Creating a Reusable Variant (Optional)¶

If you run this configuration often, create a "variant" file in configs/variant/my_task_variant.yaml:

defaults:
  - override /database@_global_: island_small
  - override /evolution@_global_: small_budget
  - override /task@_global_: my_new_task
  - override /cluster@_global_: local
  - _self_

# You can add further overrides here
evo_config:
  num_generations: 50

variant_suffix: "_my_task_run"

Then run it simply with:

genesis_launch variant=my_task_variant

Advanced: Optimizing Other Languages (Rust, C++, etc.)¶

Genesis can optimize code in any language!

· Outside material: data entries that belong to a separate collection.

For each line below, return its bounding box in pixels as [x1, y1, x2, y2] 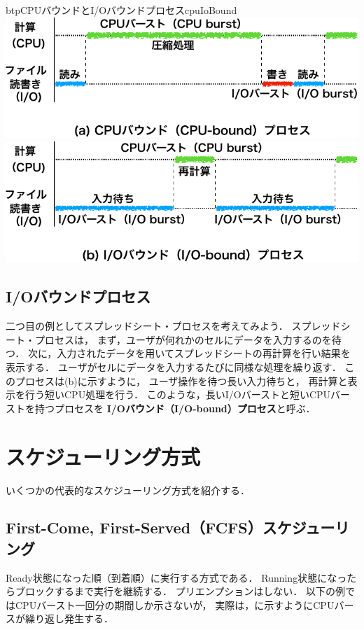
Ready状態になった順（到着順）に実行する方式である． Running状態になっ [6, 570, 347, 584]
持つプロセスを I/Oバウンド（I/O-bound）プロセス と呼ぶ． [34, 400, 316, 415]
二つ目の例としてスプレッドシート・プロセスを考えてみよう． [6, 318, 288, 333]
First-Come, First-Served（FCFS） [6, 517, 262, 538]
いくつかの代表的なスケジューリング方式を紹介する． [6, 482, 251, 497]
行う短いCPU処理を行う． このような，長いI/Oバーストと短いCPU [24, 387, 331, 402]
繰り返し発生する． [24, 611, 113, 626]
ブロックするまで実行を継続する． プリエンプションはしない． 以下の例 [15, 584, 345, 598]
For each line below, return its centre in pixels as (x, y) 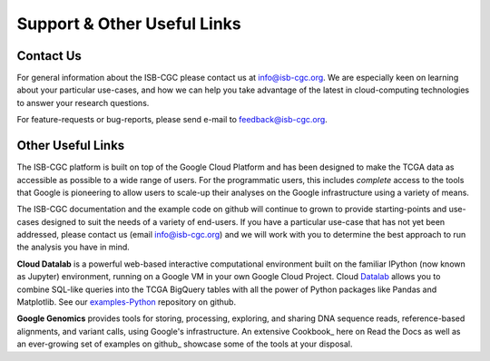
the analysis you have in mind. (73, 247)
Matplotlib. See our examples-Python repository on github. (126, 302)
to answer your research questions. (83, 102)
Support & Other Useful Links (129, 24)
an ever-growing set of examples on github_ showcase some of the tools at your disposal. (185, 344)
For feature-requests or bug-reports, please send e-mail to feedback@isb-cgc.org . (172, 120)
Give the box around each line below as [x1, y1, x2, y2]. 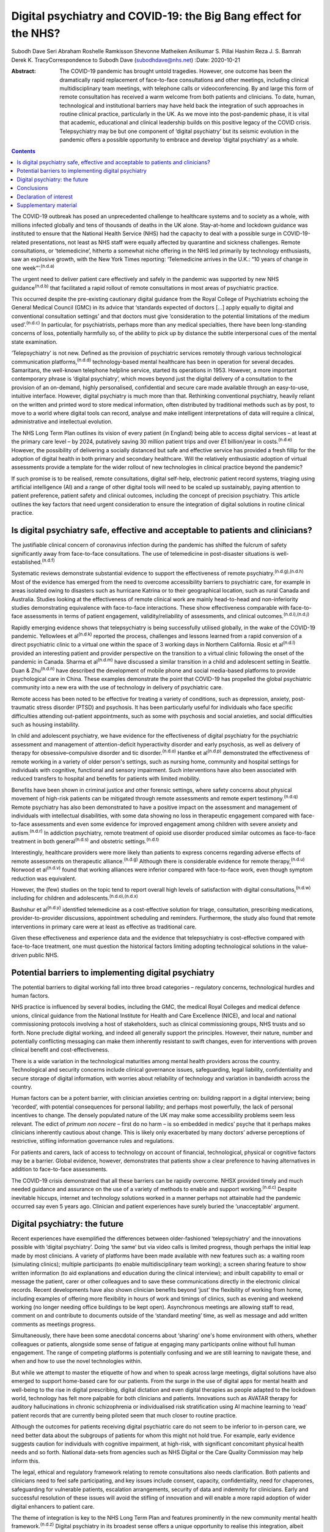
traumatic [11, 703, 36, 711]
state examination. [11, 338, 58, 346]
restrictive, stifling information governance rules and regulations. [11, 1137, 174, 1145]
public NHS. [28, 951, 59, 958]
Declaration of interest [16, 193, 73, 200]
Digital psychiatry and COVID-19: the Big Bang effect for [11, 9, 302, 23]
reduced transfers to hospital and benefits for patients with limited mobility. [11, 775, 201, 783]
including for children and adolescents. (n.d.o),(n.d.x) [11, 893, 139, 902]
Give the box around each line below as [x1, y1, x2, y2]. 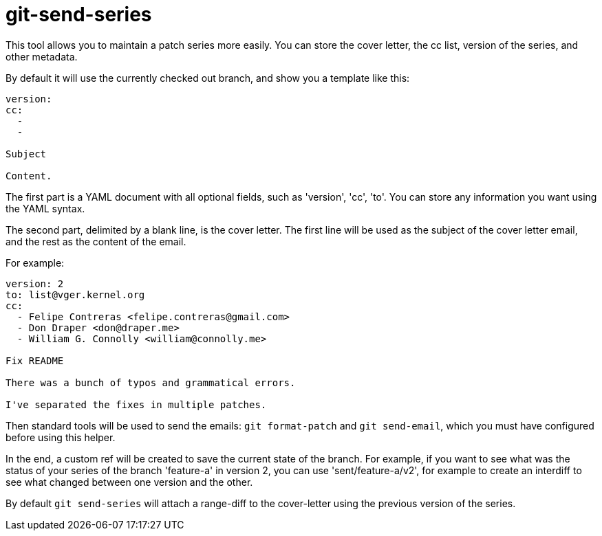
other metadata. [6, 50, 78, 63]
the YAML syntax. [6, 202, 85, 214]
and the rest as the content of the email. [6, 235, 186, 247]
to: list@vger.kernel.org [6, 289, 145, 300]
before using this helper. [6, 431, 116, 443]
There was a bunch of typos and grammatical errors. [6, 377, 296, 388]
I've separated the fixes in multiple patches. [6, 399, 267, 410]
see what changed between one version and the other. [6, 476, 253, 488]

Initial Code: Write initial.rs (or .cpp, etc.) with EVOLVE-BLOCK comments.
Configuration: Set evo_config.language: "rust" (helps the LLM with syntax).
Evaluator: Your evaluate.py simply needs to:
- Read the candidate file path provided by Genesis.
- Compile the code (e.g., subprocess.run(["rustc", candidate_path])).
- Run the binary and capture output.
- Parse the output to compute the fitness score.

See examples/mask_to_seg_rust/ for a concrete example.